There is not a lot of evidence yet demonstrating reversibility of frailty, though some studies do offer promise. One example is the STRIVE study, the largest multi-center RCT of an ambulatory intervention. This study found minimal improvement in LFI, but did demonstrate improved quality of life and proposed that the limitations  on LFI improvement were through adherence to the strength training intervention. 

Frailty interventions can be broken down into three categories of primary, secondary, and tertiary interventions. All patients with cirrhosis should receive a malnutrition screening to assess which type of intervention would be most appropriate.

For primary interventions the goal is to prevent or delay development of frailty. For primary intervention, all patients should receive education about frailty in addition to motivation and behavioral skills to help prevent development of frailty. 

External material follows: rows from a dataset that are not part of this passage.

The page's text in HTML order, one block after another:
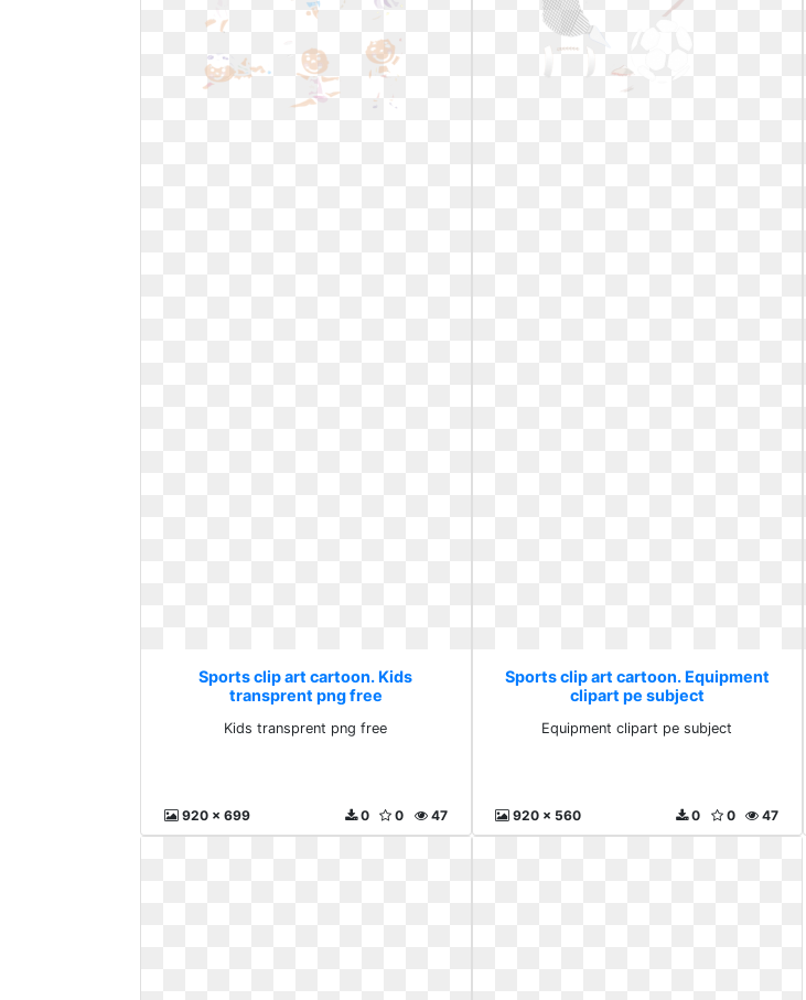
Sports clip art cartoon. Kids
transprent png free
Kids transprent png free
920 x 699 47
0
0
Sports clip art cartoon. Equipment
clipart pe subject
Equipment clipart pe subject
920 x 560 47
0
0
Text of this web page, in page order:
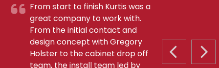
PREVIOUS
From start to finish Kurtis was a
great company to work with.
From the initial contact and
design concept with Gregory
Holster to the cabinet drop off
team, the install team led by
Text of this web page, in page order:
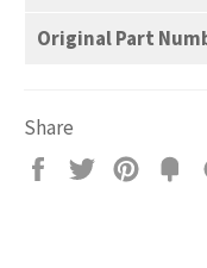
Original Part
Share
Share
Tweet Pin
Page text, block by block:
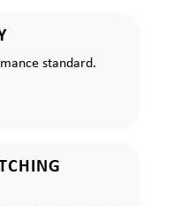
standard.
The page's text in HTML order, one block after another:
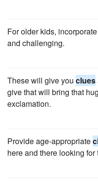
For older kids,
and challenging.
These will give you clues
give that will bring that
exclamation.
Provide age-appropriate
here and there looking for
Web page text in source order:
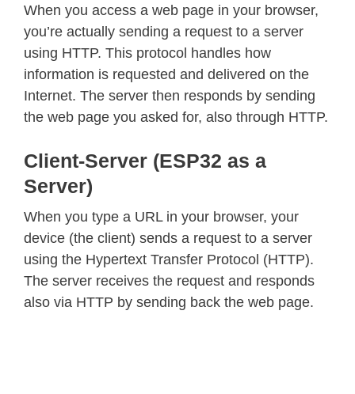
When you access a web page in your browser,
you’re actually sending a request to a server
using HTTP. This protocol handles how
information is requested and delivered on the
Internet. The server then responds by sending
the web page you asked for, also through HTTP.
Client-Server (ESP32 as a
Server)
When you type a URL in your browser, your
device (the client) sends a request to a server
using the Hypertext Transfer Protocol (HTTP).
The server receives the request and responds
also via HTTP by sending back the web page.
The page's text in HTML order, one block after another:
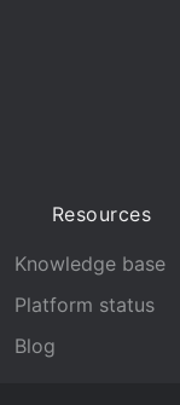
Resources
Knowledge base
Platform status
Blog
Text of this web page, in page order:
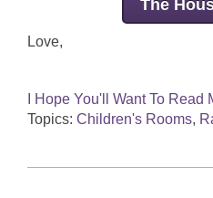
The
Love,
I Hope You'll Want To Read
Topics: Children's Rooms,
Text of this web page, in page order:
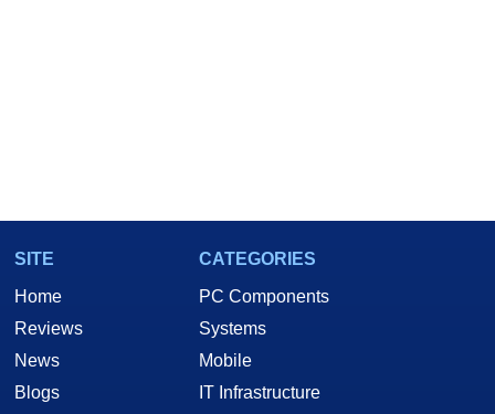
SITE
Home
Reviews
News
Blogs
CATEGORIES
PC Components
Systems
Mobile
IT Infrastructure
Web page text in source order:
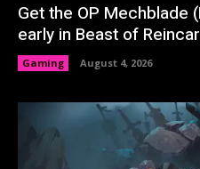
Get the OP Mechblade
early in Beast of
Gaming August 4, 2026
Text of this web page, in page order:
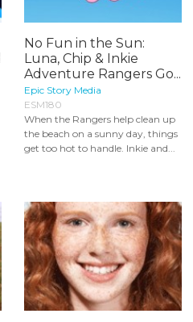
No Fun in the Sun:
Luna, Chip & Inkie
Adventure Rangers Go...
Epic Story Media
ESM180
When the Rangers help clean up
the beach on a sunny day, things
get too hot to handle. Inkie and...
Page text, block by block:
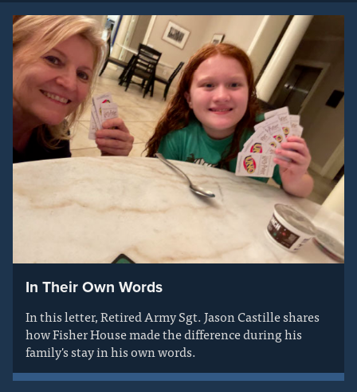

Secondary intervention focuses on early diagnosis and prompt treatment initiation. Assessment of underlying etiologic risk factors after a positive malnutrition screen should take place as well as development of a personalized management plan. These patients should be reassessed at least annually, if not more frequently. 

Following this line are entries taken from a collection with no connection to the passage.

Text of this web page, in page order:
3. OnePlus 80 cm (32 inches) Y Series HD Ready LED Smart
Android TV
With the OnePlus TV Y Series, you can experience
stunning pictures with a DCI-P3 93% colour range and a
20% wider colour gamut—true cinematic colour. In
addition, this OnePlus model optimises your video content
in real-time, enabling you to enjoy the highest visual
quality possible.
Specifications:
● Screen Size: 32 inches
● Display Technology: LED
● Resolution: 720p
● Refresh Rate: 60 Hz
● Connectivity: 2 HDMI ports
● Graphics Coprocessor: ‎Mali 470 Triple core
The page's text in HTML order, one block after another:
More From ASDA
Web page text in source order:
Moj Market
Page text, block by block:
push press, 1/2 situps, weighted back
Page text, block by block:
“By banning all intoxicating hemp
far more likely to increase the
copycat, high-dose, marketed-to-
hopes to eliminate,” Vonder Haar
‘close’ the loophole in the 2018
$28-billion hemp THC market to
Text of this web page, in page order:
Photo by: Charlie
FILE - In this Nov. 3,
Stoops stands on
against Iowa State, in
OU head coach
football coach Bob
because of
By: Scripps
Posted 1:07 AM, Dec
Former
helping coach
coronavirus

Tertiary interventions are about reversal and rehabilitation. Patients who have progressive frailty despite intervention should have a multidisciplinary approach to rehabilitation with physical rehabilitation and nutrition and dietician support. 

Liver disease specific interventions can help progression of frailty as well. The treatment of HCV or the cessation of alcohol use, in addition to management of ascites and hepatic encephalopathy can be useful in helping to address frailty. For example, some evidence supports that while also helping refractory ascites, the use of TIPS can improve nutritional status, though there is conflicting evidence about improvement in muscle mass. Nutritional education is also important in this population. More about nutrition in liver disease can be found here and here.  Intake related interventions and physical activity interventions are both important tools to help prevent and reverse frailty. There are some studies which show additionally that hormonal therapies such as testosterone therapy in men with cirrhosis can help with frailty measures.

Take home points:

  1. Frailty is defined as a clinical state of decreased physiologic reserve and increased vulnerability to health stressors. 
  2. Frailty significantly affects patient outcomes in liver disease including increased morbidity and mortality. 
  3. Frailty is directly associated with cirrhosis progression, unplanned hospitalization, and death, with a higher incidence in patients with encephalopathy and ascites.
  4. Disease-related malnutrition, sarcopenia, chronic inflammation, inactivity, and social determinants of health all contribute to frailty in cirrhosis. 
  5. Frailty can be measured using various tools including the Liver Frailty Index. The majority of frailty measurements have been done in the outpatient setting.
  6. All patients should undergo a baseline assessment and longitudinal assessment of frailty at least annually. There is no current consensus on which method to utilize.
  7. Patients should receive primary prevention for frailty through education, motivation, and behavioral skills.
  8. A positive screening for frailty or sarcopenia should prompt an investigation into underlying etiology. Progressive disease should prompt multidisciplinary approach including coordination with dieticians and physical therapists. 
  9. Micronutrient deficiency should be checked annually and repleted. 
  10. Physical activity-based interventions are recommended.